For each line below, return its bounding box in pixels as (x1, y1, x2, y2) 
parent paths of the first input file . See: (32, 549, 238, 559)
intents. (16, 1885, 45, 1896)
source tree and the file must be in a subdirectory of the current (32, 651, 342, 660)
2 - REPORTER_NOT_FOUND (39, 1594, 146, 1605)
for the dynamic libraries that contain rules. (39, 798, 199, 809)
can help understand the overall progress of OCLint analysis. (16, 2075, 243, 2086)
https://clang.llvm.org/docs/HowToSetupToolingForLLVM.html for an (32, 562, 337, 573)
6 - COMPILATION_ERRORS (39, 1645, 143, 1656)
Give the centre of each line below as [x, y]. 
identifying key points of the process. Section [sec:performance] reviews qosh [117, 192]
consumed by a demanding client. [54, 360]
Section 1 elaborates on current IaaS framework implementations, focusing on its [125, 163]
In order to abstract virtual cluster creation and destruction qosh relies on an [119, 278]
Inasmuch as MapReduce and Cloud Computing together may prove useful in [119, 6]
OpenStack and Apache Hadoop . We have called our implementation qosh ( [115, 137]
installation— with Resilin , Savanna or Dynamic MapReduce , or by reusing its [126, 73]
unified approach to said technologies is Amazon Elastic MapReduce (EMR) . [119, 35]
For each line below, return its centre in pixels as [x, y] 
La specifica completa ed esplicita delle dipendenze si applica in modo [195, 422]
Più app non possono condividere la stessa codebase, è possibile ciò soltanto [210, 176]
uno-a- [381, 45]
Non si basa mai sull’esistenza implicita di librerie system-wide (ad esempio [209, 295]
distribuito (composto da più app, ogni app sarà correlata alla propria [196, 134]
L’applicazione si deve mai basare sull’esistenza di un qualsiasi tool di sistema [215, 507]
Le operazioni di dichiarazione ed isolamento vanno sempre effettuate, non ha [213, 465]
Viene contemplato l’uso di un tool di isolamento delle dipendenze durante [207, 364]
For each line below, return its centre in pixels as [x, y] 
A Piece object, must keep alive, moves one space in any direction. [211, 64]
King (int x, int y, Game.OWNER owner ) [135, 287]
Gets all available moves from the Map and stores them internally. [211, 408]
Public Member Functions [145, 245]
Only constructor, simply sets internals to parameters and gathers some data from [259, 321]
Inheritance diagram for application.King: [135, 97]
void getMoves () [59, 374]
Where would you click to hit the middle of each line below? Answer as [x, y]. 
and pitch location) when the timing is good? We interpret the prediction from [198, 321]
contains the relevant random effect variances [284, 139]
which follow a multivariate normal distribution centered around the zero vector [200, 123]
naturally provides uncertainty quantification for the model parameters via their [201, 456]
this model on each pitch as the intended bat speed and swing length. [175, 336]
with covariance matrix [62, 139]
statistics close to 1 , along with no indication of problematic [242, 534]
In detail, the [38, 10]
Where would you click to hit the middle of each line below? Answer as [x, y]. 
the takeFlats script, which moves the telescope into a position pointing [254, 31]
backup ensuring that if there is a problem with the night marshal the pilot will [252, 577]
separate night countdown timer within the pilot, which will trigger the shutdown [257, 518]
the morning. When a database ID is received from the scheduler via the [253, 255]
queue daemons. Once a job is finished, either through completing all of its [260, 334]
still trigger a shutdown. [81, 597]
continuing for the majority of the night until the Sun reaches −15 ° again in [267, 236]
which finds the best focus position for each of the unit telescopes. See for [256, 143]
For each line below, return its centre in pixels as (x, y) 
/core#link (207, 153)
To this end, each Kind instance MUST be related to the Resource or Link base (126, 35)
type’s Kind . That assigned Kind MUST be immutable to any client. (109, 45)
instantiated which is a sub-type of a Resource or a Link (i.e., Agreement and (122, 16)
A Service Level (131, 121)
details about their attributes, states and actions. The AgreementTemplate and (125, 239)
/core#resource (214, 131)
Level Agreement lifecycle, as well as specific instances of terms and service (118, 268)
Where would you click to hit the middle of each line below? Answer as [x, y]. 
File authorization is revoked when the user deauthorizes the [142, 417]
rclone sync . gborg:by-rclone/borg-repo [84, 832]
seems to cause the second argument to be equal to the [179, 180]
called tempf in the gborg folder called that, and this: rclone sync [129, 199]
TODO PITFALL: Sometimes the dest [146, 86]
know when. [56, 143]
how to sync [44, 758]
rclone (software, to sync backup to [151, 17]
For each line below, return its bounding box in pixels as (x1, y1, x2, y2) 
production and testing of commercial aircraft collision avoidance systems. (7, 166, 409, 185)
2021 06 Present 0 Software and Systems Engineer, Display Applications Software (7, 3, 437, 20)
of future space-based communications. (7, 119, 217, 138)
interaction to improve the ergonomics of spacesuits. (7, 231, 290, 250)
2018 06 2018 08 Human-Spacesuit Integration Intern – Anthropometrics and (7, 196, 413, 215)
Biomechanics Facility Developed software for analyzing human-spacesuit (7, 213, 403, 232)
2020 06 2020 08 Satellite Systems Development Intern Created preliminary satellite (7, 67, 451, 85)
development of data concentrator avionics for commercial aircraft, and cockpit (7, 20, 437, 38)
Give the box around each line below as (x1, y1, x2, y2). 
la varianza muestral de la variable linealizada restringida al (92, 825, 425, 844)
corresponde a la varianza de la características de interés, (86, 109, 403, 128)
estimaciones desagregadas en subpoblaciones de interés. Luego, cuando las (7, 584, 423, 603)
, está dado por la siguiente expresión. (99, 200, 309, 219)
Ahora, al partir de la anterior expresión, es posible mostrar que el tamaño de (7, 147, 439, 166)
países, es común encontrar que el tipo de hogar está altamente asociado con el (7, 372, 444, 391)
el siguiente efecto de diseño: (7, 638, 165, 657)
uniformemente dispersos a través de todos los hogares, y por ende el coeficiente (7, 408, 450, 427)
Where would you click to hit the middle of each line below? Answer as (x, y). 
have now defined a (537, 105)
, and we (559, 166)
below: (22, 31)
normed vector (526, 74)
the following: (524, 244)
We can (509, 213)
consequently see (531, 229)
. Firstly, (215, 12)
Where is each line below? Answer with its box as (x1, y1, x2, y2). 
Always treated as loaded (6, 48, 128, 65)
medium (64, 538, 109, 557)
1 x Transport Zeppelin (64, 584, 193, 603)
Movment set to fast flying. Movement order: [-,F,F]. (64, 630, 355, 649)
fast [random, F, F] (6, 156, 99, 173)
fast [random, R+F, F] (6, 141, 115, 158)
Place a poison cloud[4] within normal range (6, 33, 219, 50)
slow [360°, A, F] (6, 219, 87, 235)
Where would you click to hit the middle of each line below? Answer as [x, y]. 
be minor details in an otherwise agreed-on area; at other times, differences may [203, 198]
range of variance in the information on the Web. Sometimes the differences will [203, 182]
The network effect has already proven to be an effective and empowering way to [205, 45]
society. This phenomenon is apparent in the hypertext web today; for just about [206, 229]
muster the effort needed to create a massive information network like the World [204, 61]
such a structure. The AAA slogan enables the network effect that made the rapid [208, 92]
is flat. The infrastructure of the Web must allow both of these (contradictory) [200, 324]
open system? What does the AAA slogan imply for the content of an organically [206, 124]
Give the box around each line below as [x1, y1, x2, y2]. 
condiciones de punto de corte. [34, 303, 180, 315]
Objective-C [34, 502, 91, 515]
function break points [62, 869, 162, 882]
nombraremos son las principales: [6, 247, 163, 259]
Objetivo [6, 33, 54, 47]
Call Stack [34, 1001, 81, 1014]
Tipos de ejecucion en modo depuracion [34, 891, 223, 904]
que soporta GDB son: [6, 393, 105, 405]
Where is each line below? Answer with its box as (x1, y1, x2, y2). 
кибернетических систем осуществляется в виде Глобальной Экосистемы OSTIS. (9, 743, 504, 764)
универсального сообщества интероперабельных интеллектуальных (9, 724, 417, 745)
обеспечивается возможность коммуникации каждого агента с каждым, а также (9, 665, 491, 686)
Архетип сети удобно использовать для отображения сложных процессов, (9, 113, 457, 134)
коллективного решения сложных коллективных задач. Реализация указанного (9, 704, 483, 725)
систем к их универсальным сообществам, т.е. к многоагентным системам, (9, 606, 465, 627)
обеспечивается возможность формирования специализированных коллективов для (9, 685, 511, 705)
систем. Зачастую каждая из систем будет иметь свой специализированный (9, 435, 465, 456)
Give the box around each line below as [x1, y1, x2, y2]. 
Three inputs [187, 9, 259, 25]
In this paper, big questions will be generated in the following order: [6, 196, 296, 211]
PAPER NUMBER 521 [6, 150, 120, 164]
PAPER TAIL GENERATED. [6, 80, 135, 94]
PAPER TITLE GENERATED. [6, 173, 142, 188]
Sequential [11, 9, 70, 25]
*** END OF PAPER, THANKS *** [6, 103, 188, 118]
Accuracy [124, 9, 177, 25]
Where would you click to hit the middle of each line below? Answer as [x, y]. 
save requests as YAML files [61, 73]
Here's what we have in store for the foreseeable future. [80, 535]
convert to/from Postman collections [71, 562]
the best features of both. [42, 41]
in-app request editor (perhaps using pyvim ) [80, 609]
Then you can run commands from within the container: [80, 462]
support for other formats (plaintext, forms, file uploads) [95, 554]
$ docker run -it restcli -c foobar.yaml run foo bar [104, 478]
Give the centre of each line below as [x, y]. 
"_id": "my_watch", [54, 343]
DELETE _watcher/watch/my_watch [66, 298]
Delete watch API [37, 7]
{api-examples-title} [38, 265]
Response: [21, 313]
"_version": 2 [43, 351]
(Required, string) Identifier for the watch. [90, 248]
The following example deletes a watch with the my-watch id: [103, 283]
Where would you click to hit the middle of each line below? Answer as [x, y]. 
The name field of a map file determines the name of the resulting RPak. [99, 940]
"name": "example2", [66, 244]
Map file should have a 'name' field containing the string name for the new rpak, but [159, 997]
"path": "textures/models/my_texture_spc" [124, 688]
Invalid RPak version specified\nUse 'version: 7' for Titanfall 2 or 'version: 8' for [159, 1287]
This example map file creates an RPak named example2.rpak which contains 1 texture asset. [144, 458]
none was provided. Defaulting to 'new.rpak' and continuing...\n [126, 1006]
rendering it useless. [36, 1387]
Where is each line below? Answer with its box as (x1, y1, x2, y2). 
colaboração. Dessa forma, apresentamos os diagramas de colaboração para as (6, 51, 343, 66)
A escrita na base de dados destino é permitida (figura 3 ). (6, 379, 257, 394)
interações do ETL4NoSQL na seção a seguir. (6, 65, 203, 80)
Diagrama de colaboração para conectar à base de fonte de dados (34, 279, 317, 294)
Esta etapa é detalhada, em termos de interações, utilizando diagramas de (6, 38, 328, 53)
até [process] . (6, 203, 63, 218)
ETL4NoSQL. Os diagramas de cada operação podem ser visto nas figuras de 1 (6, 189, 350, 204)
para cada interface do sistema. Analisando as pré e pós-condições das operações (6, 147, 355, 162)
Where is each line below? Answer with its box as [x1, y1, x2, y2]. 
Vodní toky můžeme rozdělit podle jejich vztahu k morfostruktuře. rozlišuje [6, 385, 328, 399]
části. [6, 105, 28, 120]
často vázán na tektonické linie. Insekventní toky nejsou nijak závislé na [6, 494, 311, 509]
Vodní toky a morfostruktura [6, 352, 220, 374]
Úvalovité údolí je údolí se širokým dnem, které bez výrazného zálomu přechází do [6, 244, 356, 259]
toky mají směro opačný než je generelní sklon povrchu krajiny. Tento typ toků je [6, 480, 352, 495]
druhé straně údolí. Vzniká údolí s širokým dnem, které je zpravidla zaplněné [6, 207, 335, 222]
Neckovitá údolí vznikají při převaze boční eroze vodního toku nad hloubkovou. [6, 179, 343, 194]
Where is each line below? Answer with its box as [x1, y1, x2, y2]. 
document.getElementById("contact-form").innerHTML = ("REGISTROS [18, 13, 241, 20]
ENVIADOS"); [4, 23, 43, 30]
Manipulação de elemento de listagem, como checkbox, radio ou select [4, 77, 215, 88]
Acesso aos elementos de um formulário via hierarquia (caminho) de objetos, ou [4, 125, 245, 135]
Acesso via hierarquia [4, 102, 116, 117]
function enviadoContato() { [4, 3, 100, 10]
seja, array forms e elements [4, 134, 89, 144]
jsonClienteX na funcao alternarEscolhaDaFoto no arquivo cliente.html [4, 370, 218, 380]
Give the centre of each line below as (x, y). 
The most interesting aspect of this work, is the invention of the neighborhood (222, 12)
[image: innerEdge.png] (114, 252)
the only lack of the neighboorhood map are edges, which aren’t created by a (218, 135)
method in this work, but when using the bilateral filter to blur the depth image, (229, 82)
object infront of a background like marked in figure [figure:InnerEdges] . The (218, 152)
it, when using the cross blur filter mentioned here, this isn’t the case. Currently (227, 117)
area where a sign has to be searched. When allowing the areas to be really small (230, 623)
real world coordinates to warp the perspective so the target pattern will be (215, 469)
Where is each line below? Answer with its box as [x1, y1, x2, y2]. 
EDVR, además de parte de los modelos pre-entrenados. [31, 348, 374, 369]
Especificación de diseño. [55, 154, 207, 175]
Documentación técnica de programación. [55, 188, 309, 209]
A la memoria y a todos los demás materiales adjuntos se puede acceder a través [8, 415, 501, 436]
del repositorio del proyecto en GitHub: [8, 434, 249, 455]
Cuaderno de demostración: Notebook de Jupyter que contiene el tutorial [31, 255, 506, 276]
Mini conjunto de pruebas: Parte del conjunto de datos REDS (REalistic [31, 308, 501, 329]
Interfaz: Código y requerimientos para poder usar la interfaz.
* * *
:: Work instructions ::
Within the material above, the line with "la varianza muestral" opens the range and the line with "Firstly, (215, 12)" closes it; reproduce that range word for word.

:: Finished exercise ::
la varianza muestral de la variable linealizada restringida al (92, 825, 425, 844)
corresponde a la varianza de la características de interés, (86, 109, 403, 128)
estimaciones desagregadas en subpoblaciones de interés. Luego, cuando las (7, 584, 423, 603)
, está dado por la siguiente expresión. (99, 200, 309, 219)
Ahora, al partir de la anterior expresión, es posible mostrar que el tamaño de (7, 147, 439, 166)
países, es común encontrar que el tipo de hogar está altamente asociado con el (7, 372, 444, 391)
el siguiente efecto de diseño: (7, 638, 165, 657)
uniformemente dispersos a través de todos los hogares, y por ende el coeficiente (7, 408, 450, 427)
Where would you click to hit the middle of each line below? Answer as (x, y). 
have now defined a (537, 105)
, and we (559, 166)
below: (22, 31)
normed vector (526, 74)
the following: (524, 244)
We can (509, 213)
consequently see (531, 229)
. Firstly, (215, 12)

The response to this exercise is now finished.